[Extracted data entries]
== == ==

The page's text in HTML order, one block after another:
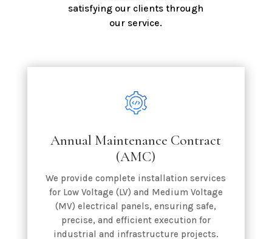
satisfying our clients through
our service.
Annual Maintenance Contract
(AMC)
We provide complete installation services
for Low Voltage (LV) and Medium Voltage
(MV) electrical panels, ensuring safe,
precise, and efficient execution for
industrial and infrastructure projects.
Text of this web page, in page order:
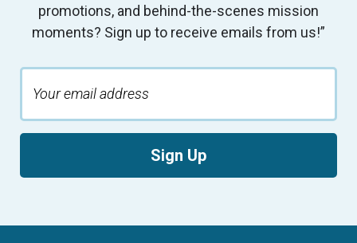
promotions, and behind-the-scenes mission
moments? Sign up to receive emails from us!”
Sign Up
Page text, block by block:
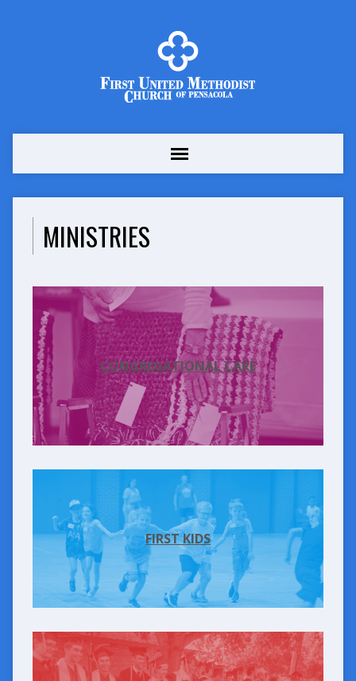
MINISTRIES
CONGREGATIONAL CARE
FIRST KIDS
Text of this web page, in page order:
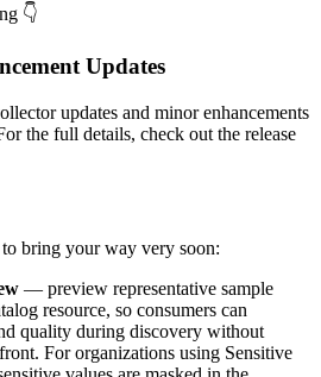
👇
Updates
updates and minor enhancements
the full details, check out the release
bring your way very soon:
— preview representative sample
resource, so consumers can
quality during discovery without
For organizations using Sensitive
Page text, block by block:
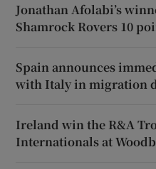
Jonathan Afolabi’s
Shamrock Rovers 10
Spain announces
with Italy in migration
Ireland win the R&A
Internationals at
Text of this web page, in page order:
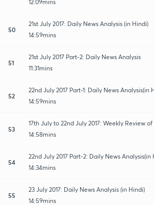
12:09mins
50
21st July 2017: Daily News Analysis (in Hindi)
14:59mins
51
21st July 2017 Part-2: Daily News Analysis
11:31mins
52
22nd July 2017 Part-1: Daily News Analysis(in
14:59mins
53
17th July to 22nd July 2017: Weekly Review
14:58mins
54
22nd July 2017 Part-2: Daily News Analysis(in
14:34mins
55
23 July 2017: Daily News Analysis (in Hindi)
14:59mins
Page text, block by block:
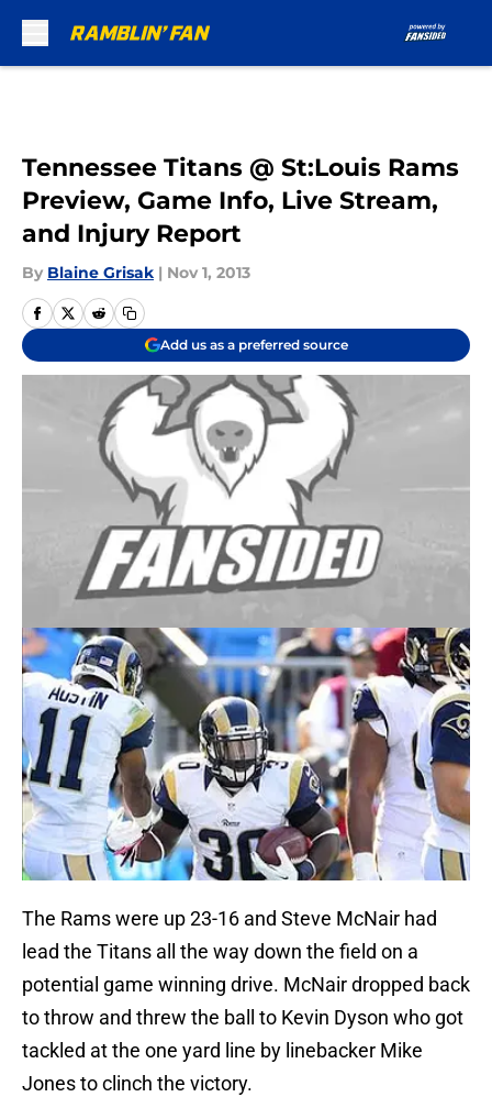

== == ==

• _What is expected_:
Write the records out again in full, exactly, and skip every picture.

• _Answer to this exercise_:
The page's text in HTML order, one block after another:
satisfying our clients through
our service.
Annual Maintenance Contract
(AMC)
We provide complete installation services
for Low Voltage (LV) and Medium Voltage
(MV) electrical panels, ensuring safe,
precise, and efficient execution for
industrial and infrastructure projects.
Text of this web page, in page order:
promotions, and behind-the-scenes mission
moments? Sign up to receive emails from us!”
Sign Up
Page text, block by block:
MINISTRIES
CONGREGATIONAL CARE
FIRST KIDS
Text of this web page, in page order:
👇
Updates
updates and minor enhancements
the full details, check out the release
bring your way very soon:
— preview representative sample
resource, so consumers can
quality during discovery without
For organizations using Sensitive
Page text, block by block:
Jonathan Afolabi’s
Shamrock Rovers 10
Spain announces
with Italy in migration
Ireland win the R&A
Internationals at
Text of this web page, in page order:
12:09mins
50
21st July 2017: Daily News Analysis (in Hindi)
14:59mins
51
21st July 2017 Part-2: Daily News Analysis
11:31mins
52
22nd July 2017 Part-1: Daily News Analysis(in
14:59mins
53
17th July to 22nd July 2017: Weekly Review
14:58mins
54
22nd July 2017 Part-2: Daily News Analysis(in
14:34mins
55
23 July 2017: Daily News Analysis (in Hindi)
14:59mins
Page text, block by block:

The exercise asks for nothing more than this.